135–136). Women report being impregnated, either mechanically or by sexual contact with aliens, and bearing alien/human hybrids (Hopkins 1987; Jacobs 1992; Fowler 1990; Thompson 1993, pp. 137–138).

Psychological evaluations of abductees have been carried out, and researchers have found them to be sane. In 1981, psychologist Dr. Elizabeth Slater tested and interviewed nine abductees without knowing anything about their UFO experiences. She found they were normal, although somewhat anxious (Slater 1983a, p. 18). After learning about their experiences, she reported: “The first and most critical question is whether our subjects’ reported experiences could be accounted for strictly on the basis of psychopathology, i.e., mental disorder. the answer is a firm no. ” Slater also concluded that the anxiety they displayed was what one might expect from an abduction experience, which she said could be characterized as “a trauma of major proportions.” She said that in this respect the abduction experience’s “psychological impact might be analogous to what one sees in crime victims or victims of natural disaster” (Slater 1983b, p. 33; Thompson 1993, p. 153).

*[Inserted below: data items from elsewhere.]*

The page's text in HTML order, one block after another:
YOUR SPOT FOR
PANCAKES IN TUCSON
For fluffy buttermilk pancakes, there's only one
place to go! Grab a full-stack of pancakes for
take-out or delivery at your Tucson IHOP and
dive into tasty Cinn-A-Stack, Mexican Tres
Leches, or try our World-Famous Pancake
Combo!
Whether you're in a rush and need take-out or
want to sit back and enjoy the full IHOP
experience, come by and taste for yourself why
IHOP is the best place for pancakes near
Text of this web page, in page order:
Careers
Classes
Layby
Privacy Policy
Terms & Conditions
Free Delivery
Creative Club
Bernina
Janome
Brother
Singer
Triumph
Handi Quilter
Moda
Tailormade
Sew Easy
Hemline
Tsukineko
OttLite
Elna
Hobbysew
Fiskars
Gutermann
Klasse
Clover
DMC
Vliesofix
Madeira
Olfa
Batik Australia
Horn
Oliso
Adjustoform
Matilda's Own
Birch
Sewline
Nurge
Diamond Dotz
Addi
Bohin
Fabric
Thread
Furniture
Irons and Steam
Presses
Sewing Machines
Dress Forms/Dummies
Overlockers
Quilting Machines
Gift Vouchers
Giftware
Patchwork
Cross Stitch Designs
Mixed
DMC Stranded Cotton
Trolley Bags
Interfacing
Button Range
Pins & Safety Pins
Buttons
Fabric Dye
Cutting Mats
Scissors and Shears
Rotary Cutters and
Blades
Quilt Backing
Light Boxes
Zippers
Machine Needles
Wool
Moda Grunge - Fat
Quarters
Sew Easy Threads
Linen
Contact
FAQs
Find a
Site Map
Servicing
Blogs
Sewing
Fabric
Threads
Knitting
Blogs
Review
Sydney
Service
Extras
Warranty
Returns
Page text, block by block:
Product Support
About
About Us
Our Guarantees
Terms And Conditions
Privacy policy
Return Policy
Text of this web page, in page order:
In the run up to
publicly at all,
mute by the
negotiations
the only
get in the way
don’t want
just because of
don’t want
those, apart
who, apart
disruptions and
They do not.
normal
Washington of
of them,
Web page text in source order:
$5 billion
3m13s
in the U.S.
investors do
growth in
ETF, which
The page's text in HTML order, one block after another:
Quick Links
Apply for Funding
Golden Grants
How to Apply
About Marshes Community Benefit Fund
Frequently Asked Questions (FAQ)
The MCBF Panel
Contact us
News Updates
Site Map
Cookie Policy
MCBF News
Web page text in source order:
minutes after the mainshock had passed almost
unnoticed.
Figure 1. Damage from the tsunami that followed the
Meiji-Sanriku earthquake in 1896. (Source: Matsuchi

Conclusions similar to those of Dr. Slater were reached by other psychiatrists and psychologists. In her studies, psychiatrist Rima Laibow found no evidence of psychosis in abductees. She did find symptoms of post traumatic sress disorder, and pointed out that PTSD normally occurs only in cases where people have undergone very stressful physical experiences. It normally does not occur in response to purely psychological events such as nightmares or hallucinations. Laibow also pointed out that psychotic fantasies tend to be bizarrely unique, whereas the abduction accounts were quite similar to each other (Conroy 1989, pp. 237–

240). Dr. Jean Mundy worked at St. Vincent’s Hospital in New York City as a senior clinical psychologist. In her studies of abductees, she, like Slater, found they were not psychotic and displayed classic symptoms of post traumatic stress disorder: “This is how people who have experienced terrible trauma react—people who were holocaust victims, or Vietnam veterans, or rape victims. We don’t know the nature of the trauma they experienced, but we know it’s not their imagination. It’s something that hit them from the outside, and in that sense it’s something ‘real’” (Stark 1990, p. 30; Thompson 1993, pp. 154–155).

Dr. John E. Mack, a psychiatrist at Harvard University, got his introduction to abductee reports through UFO researcher Budd Hopkins. After studying some of the reports collected by Hopkins, Mack (1994, p.2) concluded they were genuine: “Most of the specific information that the abductees provided . . . had never been written about or shown in the media. Furthermore, these individuals were from many parts of the country and had not communicated with each other.” This seemed to rule out collusion and repetition of media stereotypes as an explanation for the similarity of the reports coming from these individuals. Mack (1994, p. 2) added: “They seemed in other respects quite sane, had come forth reluctantly, fearing the discrediting of their stories or outright ridicule they had encountered in the past. They had come to see Hopkins at considerable expense, and, with rare exceptions, had nothing to gain materially from telling their stories. . . . What Hopkins had encountered in the more than two hundred abduction cases he had seen over a fourteenyear period were reports of experiences that had the characteristics of real events: highly detailed narratives that seemed to have no obvious symbolic pattern; intense emotional and physical traumatic impact, sometimes leaving small lesions on the experiencers’ bodies; and consistency of stories down to the most minute details.”